THE GLOBAL ECONOMIC CRISIS: PAST, PRESENT AND FUTURE
I The Past: Abandoned principles and misguided policies
- Unbalanced Budgets
- The End of Sound Money
- Promoting Trade with no concern for the balance of trade
- Financial Sector Deregulation
- Economic Management through bubble creation.
- The collapse of Bretton Woods
- Trade Imbalances
- Flaws in The Dollar Standard: no automatic adjustment mechanism.

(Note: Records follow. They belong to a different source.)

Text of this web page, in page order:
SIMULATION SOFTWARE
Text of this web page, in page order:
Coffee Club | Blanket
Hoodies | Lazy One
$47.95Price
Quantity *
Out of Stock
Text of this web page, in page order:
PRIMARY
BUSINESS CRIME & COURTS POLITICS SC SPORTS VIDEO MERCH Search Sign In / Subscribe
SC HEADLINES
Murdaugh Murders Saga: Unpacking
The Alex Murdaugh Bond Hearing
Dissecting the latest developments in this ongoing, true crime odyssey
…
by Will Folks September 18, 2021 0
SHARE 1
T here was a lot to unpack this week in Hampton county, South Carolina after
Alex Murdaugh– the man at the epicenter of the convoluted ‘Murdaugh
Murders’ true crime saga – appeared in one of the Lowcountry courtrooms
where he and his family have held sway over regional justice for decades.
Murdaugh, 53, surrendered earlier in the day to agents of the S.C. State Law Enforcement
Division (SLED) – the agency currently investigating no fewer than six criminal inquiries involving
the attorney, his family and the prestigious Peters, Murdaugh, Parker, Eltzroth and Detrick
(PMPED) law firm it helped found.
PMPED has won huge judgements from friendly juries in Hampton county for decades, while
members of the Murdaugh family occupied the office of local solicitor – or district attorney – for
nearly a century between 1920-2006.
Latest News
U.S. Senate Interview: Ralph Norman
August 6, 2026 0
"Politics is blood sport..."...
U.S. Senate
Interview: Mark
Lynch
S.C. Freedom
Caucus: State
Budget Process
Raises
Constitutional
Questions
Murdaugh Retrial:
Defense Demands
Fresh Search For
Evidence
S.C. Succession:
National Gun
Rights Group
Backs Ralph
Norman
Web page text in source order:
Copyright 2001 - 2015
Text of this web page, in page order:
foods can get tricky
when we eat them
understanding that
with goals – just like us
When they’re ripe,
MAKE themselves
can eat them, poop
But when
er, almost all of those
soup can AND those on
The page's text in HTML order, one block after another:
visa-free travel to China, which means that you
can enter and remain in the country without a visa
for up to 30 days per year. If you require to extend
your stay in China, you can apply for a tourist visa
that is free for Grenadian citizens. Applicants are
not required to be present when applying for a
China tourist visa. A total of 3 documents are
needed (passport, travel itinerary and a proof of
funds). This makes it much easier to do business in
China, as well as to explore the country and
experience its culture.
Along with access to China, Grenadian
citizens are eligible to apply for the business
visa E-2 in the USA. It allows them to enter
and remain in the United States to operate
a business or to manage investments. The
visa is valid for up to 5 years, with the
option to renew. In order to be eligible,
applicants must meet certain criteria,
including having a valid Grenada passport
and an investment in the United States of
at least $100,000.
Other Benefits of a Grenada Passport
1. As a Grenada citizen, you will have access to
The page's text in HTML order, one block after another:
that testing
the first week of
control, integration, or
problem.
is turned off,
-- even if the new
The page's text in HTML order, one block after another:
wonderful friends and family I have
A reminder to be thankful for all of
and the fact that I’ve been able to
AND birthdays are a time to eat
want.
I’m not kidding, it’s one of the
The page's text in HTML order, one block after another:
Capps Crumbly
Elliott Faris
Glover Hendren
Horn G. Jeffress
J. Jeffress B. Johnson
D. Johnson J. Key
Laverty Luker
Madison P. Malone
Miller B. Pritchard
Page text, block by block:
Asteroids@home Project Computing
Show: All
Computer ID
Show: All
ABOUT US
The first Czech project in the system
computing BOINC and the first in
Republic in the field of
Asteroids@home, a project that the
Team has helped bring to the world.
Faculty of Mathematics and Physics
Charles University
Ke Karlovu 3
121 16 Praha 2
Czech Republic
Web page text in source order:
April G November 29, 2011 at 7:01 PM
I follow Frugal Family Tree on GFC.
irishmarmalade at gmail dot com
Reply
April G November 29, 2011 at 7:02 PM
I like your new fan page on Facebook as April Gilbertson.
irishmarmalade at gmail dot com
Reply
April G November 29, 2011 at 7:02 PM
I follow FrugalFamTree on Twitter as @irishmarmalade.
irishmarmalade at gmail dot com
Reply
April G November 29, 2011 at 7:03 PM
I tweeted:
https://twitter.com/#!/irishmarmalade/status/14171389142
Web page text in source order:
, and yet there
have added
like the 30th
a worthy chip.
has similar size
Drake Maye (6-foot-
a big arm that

- Globalization: trade imbalances, disinflation, interest rates
- Financing the trade imbalances with paper money creation
- Free Trade was good; Debt Financed Trade is bad
- Capital Inflows caused economic bubbles in the surplus countries
- Capital inflows caused the economic bubble in the US
- Credit growth drove economic growth in the US
- How credit creates the bubble: the mechanics of a credit bubble.
- Why bubbles pop.
- Capital flows and banking crises.
- Economic management through bubble creation in the US
- Why are interest rates 0%?
- Quantitative Easing
- Capitalism becomes Debtism
- Debtism collapses; Statism fills the gap.
- Saving the Financial Sector
- Supporting Aggregate Demand
- The Corruption of Capitalism
- The Great Depression and The New Depression
- The conventional view of the causes of the Great Depression is wrong.

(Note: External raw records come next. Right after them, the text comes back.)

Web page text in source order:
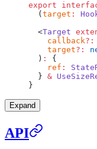
export
  (
target :
  <
Target
    callback
?:
    target
?:
  )
:
{
    ref
:
  }
&
}
Expand
API
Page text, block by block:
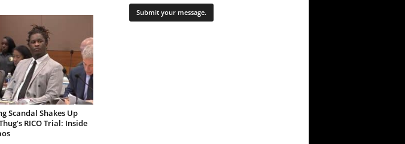
Scandal Shakes Up
RICO Trial: Inside
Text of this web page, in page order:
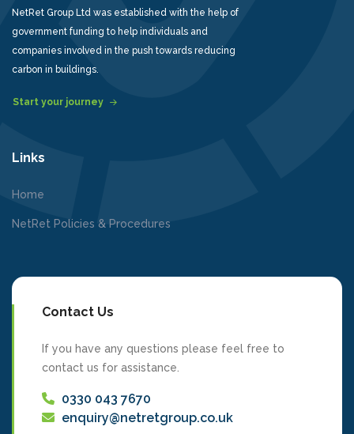
NetRet Group Ltd was established with the help of
government funding to help individuals and
companies involved in the push towards reducing
carbon in buildings.
Start your journey
Links
Home
NetRet Policies & Procedures
Contact Us
If you have any questions please feel free to
contact us for assistance.
0330 043 7670
enquiry@netretgroup.co.uk
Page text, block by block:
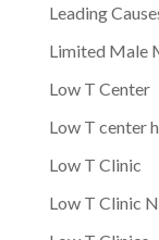
Leading
Limited Male
Low T Center
Low T center
Low T Clinic
Low T Clinic
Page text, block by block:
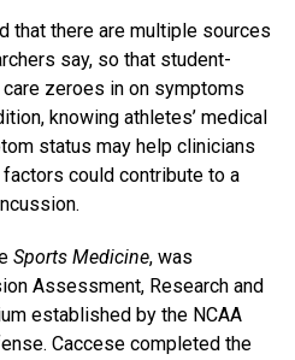
that there are multiple sources
say, so that student-
zeroes in on symptoms
knowing athletes’ medical
status may help clinicians
could contribute to a
Sports Medicine, was
Assessment, Research and
established by the NCAA
Caccese completed the
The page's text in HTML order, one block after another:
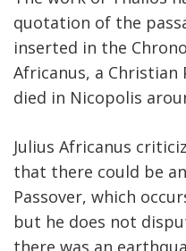
quotation of the
inserted in the
Africanus, a
died in Nicopolis
Julius Africanus
that there could be
Passover, which
but he does not
there was an
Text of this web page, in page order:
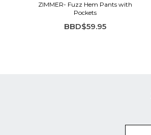
ZIMMER- Fuzz Hem Pants with
Pockets
BBD$59.95
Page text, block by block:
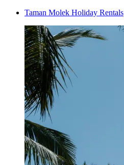
Taman Molek Holiday Rentals
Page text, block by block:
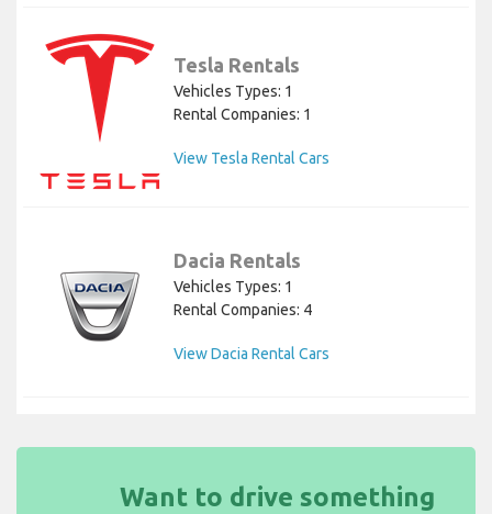
Tesla Rentals
Vehicles Types: 1
Rental Companies: 1
View Tesla Rental Cars
Dacia Rentals
Vehicles Types: 1
Rental Companies: 4
View Dacia Rental Cars
Want to drive something
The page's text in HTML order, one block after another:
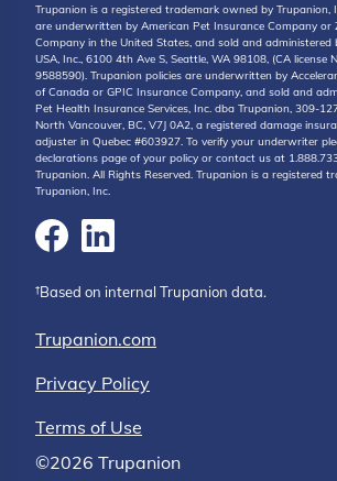
Trupanion is a registered trademark owned by Trupanion,
are underwritten by American Pet Insurance Company or
Company in the United States, and sold and administered
USA, Inc., 6100 4th Ave S, Seattle, WA 98108, (CA license
9588590). Trupanion policies are underwritten by
of Canada or GPIC Insurance Company, and sold and
Pet Health Insurance Services, Inc. dba Trupanion, 309-
North Vancouver, BC, V7J 0A2, a registered damage
adjuster in Quebec #603927. To verify your underwriter
declarations page of your policy or contact us at
Trupanion. All Rights Reserved. Trupanion is a registered
Trupanion, Inc.
†Based on internal Trupanion data.
Trupanion.com
Privacy Policy
Terms of Use
©2026 Trupanion
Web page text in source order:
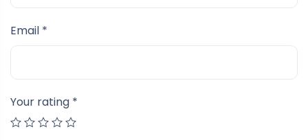
Email *
Your rating *
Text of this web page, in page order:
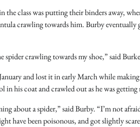
the class was putting their binders away,
crawling towards him. Burby
spider crawling towards my shoe,” said
and lost it in early March while
his coat and crawled out as he was getting
about a spider,” said Burby. “I’m not
have been poisonous, and got slightly
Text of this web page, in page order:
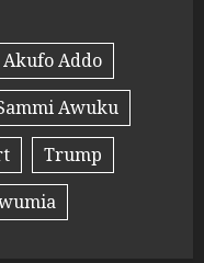
Addo
Awuku
Trump
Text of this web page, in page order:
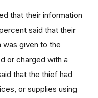
that their information
said that their
was given to the
or charged with a
that the thief had
or supplies using
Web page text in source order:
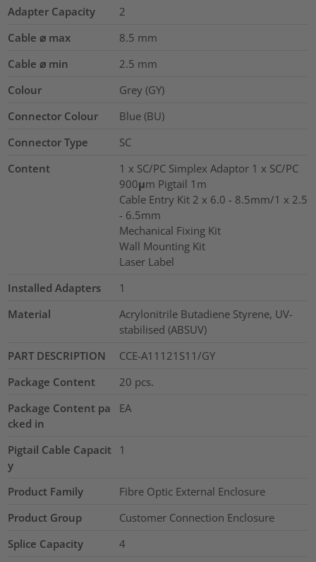
Adapter Capacity
2
Cable ⌀ max
8.5 mm
Cable ⌀ min
2.5 mm
Colour
Grey (GY)
Connector Colour
Blue (BU)
Connector Type
SC
Content
1 x SC/PC Simplex Adaptor 1 x SC/PC
900μm Pigtail 1m
Cable Entry Kit 2 x 6.0 - 8.5mm/1 x 2.5
- 6.5mm
Mechanical Fixing Kit
Wall Mounting Kit
Laser Label
Installed Adapters
1
Material
Acrylonitrile Butadiene Styrene, UV-
stabilised (ABSUV)
PART DESCRIPTION
CCE-A11121S11/GY
Package Content
20 pcs.
Package Content pa
cked in
EA
Pigtail Cable Capacit
y
1
Product Family
Fibre Optic External Enclosure
Product Group
Customer Connection Enclosure
Splice Capacity
4

II The Present: On the brink of disaster
The Condition and Outlook for the global economy
- Personal Consumption
- Business Investment
- The bailout
- Financial Sector Reform
The global crisis is structural, not cyclical: America Doesn’t Work
Deflation: the Fed’s worst nightmare.
Global Wages Won’t Rise: A return to 1790? Insufficient distribution of income/wages.
Who benefits from Debt Financed Trade? Who loses?
The Policy Response: Saving Global Finance and Supporting Aggregate Demand.
III The Future: What Must Be Done
Understanding our starting point: the brink of disaster. The life raft analogy.
What caused the Great Depression?
- Cut government spending now
- Maintain current levels of government spending
- Increase government spending to restructure the economy
- Quantitative Easing: Economic management through money creation
The Bad Future: large budget deficits and eventual large scale monetization of the debt.
- Food riots
- The Fall of Rome
The Good Future: Restructuring America, Rebalancing the global economy
- Learning from Japan’s mistakes
- Large deficit spending is unavoidable when a great bubble pops.
- The deficit will be much easier to finance than expected.
- Don’t waste the money building bridges to nowhere.
- $3 trillion would resolve the crisis and lock in a new American Century
- How it could be financed:
- With the pool of bubble money plus cash flow (flow of funds); spare financial capacity.
- Making the most of the opportunities The Dollar Standard affords the US.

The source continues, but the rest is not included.